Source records
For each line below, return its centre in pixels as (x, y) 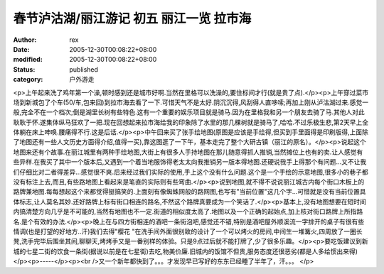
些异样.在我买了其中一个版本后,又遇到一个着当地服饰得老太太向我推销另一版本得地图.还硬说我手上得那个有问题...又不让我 (190, 162)
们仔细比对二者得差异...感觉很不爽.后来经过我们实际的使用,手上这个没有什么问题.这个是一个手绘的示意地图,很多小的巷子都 (191, 172)
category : (28, 80)
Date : (21, 49)
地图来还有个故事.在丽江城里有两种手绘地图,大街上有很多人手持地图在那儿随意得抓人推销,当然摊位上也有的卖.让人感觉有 (188, 152)
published (84, 69)
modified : (28, 60)
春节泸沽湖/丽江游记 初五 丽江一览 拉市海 (132, 18)
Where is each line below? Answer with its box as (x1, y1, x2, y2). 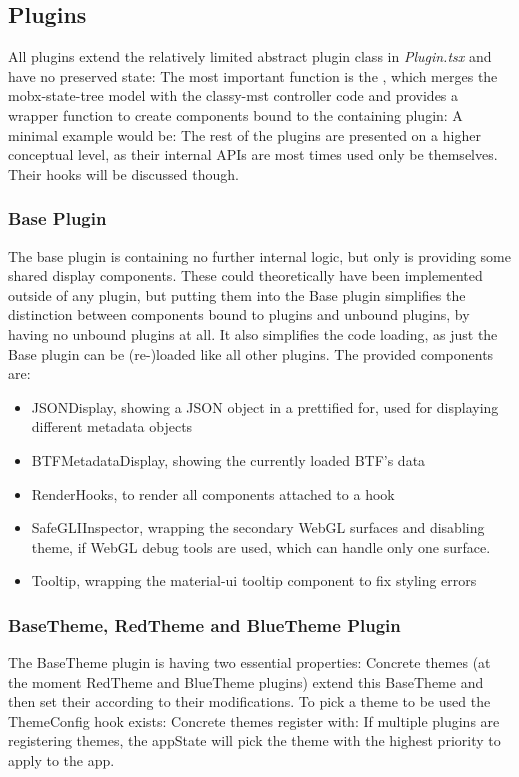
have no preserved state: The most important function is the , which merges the (8, 65, 498, 86)
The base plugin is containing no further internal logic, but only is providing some (8, 245, 511, 266)
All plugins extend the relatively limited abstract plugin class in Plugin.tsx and (8, 46, 492, 67)
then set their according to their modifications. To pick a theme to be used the (8, 691, 491, 712)
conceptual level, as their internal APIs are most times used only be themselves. (8, 144, 498, 165)
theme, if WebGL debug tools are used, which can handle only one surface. (31, 536, 491, 557)
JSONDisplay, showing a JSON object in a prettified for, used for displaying (31, 396, 499, 417)
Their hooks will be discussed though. (8, 163, 239, 184)

== Problem ==
Search the entries for the word "plugin". Copy each line where it appears.

== Task output ==
The base plugin is containing no further internal logic, but only is providing some (8, 245, 511, 266)
All plugins extend the relatively limited abstract plugin class in Plugin.tsx and (8, 46, 492, 67)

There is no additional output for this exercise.